In fairness, colorization has improved dramatically since first introduced a couple of decades ago. Older films play into colorization’s weaknesses, turning them into assets.
Many older films are now colorized with an eye to making them look like color films from that era, not the lush vibrant 3-strip Technicolor™ of big budget Hollywood productions but the cheaper alternatives.
By leaning into this and giving the movies a faint underlying sepia tone, older films become far more accessible to modern audiences.
And there are a few older films that are genuinely helped and enhanced by colorization. Laurel and Hardy’s The March Of The Wooden Soldiers (a.k.a. Babes In Toyland) was designed to be shot in Technicolor but last minute budget slashing eliminated that possibility; its colorized version feels like an old fashion storybook and so is perfect for that film.
Likewise Things To Come and a few serials have really benefitted by being colorized with a pulp magazine palette, giving them the garish feel of old school mystery and sci-fi magazine covers, The Crimson Ghost finally seen as red, the Martians of Zombies Of The Stratosphere really being green.
Decades ago a now infamous creep denounced colorization, saying it altered the original creators’ intent.
Well, that was a load of horsesit then and now.
The original black and white versions remain for anyone who wants to study them in pristine form.
Had they been able to afford it, virtually all creators of black and white films would have shot in color.
Many of these films are now in the public domain, so that means people can do whatever they like with them (because after all the originals are still untouched; see point 1 above)
And finally, the creep then and now was a huge hypocrite because one of the creep’s earliest successes was a foreign language film that they erased the soundtrack to and redubbed with American jokes.

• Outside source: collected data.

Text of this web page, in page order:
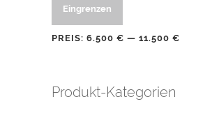
Eingrenzen
PREIS: 6.500 € — 11.500 €
Produkt-Kategorien
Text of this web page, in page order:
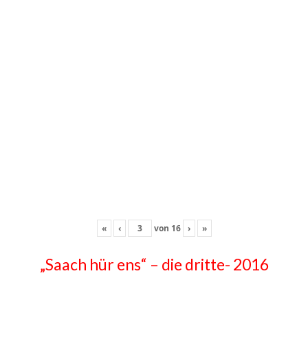
« ‹ von 16 › »
„Saach hür ens“ – die dritte- 2016

Which leads us to another point: Sound.
Thanks to Sonny Bono’s meddling, there are some sharpies who got their hands on old movies from the 1930s then in the public domain (primarily Westerns, but others as well), added in a few bits of modern synthesizer music in a few places, and copyrighted that version as a “new” work.
Okay, give ‘em that; they kept the movies in circulation among TV stations and home video, so let ‘em rake a few shekels in.

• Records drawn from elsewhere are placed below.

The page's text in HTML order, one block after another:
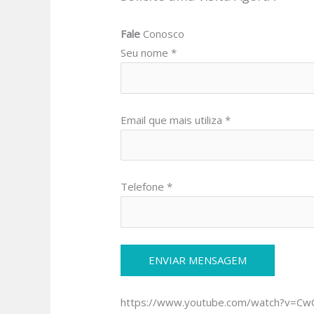
Fale Conosco
Seu nome *
Email que mais utiliza *
Telefone *
https://www.youtube.com/
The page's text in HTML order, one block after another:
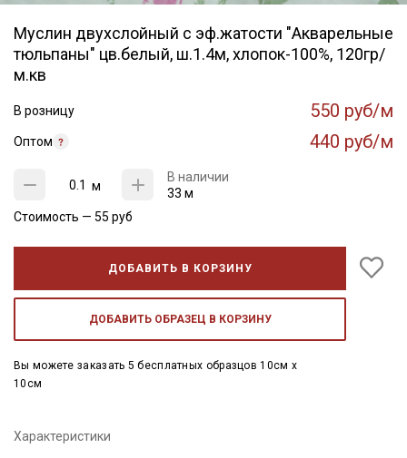
Муслин двухслойный с эф.жатости "Акварельные
тюльпаны" цв.белый, ш.1.4м, хлопок-100%, 120гр/
м.кв
В розницу 550 руб/м
Оптом 440 руб/м
м
В наличии
33 м
Стоимость — 55 руб
ДОБАВИТЬ В КОРЗИНУ
ДОБАВИТЬ ОБРАЗЕЦ В КОРЗИНУ
Вы можете заказать 5 бесплатных образцов 10см x
10см
Характеристики
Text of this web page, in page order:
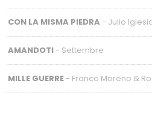
CON LA MISMA PIEDRA - Julio
AMANDOTI- Settembre
MILLE GUERRE- Franco Moreno &
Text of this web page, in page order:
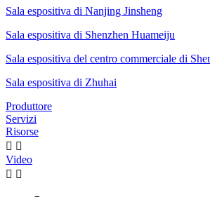
Sala espositiva di Nanjing Jinsheng
Sala espositiva di Shenzhen Huameiju
Sala espositiva del centro commerciale di
Sala espositiva di Zhuhai
Produttore
Servizi
Risorse
 
Video
 
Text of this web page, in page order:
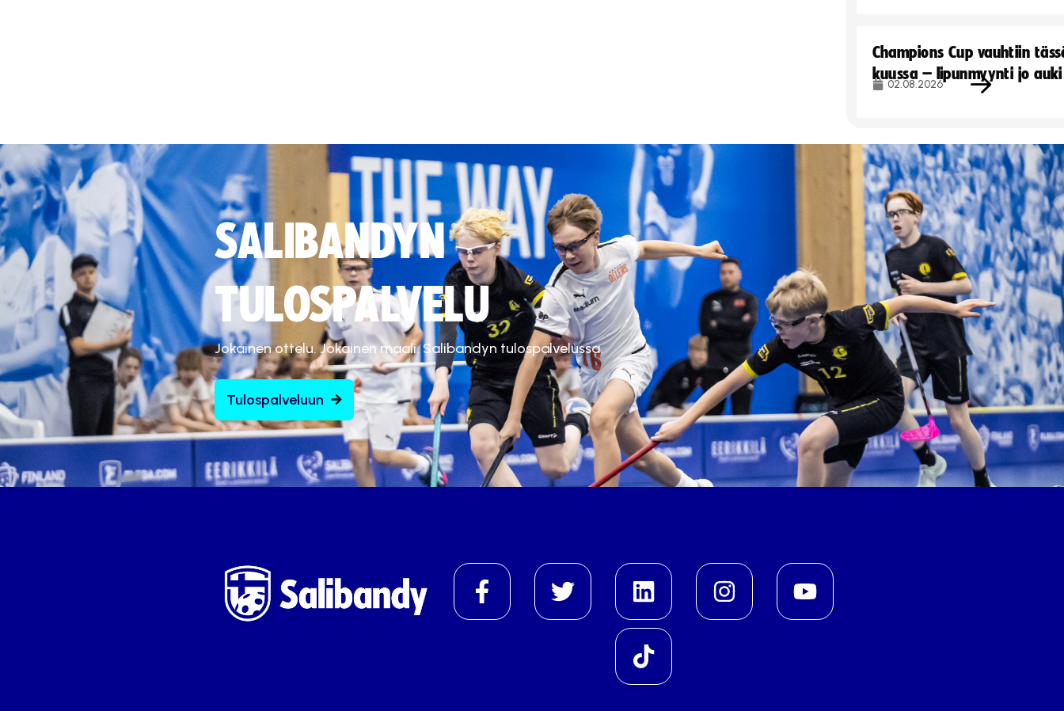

There are several silent films that had original orchestral scores composed for them, replaced by generic organ music when transferred to 16mm for private rental and later kept when transferred to laser disc and VHS.
Since that time the original scores have been uncovered, re-recorded, and added to the silent films.

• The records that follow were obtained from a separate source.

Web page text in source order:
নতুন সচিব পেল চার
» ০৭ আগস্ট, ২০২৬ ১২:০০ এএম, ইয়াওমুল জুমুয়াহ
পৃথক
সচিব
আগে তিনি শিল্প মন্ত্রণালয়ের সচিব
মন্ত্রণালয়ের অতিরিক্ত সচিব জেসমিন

And nothing precludes adding modern music to old movies, either. The first time I saw the 1925 version of The Lost World was at a sci-fi convention where somebody played Frank Zappa’s music.
As George Harrison once noted, all music fits any film. It may provide a counterpoint to the image onscreen, it may boost the intensity, but it will work in some fashion.
The Swedish horror faux documentary Haxan (a.k.a. Witchcraft Through The Ages) is available in several different edits, including one where the original intertitles were stripped out, replaced by William S. Burroughs narrating the film.
In the 1960s Jay Ward produced Fractured Flickers, which overdubbed old movie footage with narration and non-lip synched dialog. With modern ADR there’s no reason silent films can’t be dubbed well enough to disguise their original limitations.
There are other technical marvels to be applied. Thanks to high resolution scanning, scenes shot in a single wide angle can now be broken up into closer shots. Three-D technology can artificially add depth to flat productions. Vast libraries of sound effects and music can bolster earlier lackluster efforts.
Actors of old can be digitally duplicated and replaced.
None of the technologies above seriously impedes either the enjoyment of an older film or alters its message.
If we’re serious about informing modern audiences of the creative past, we can’t expect them to come to the material first; the material needs to be brought to them.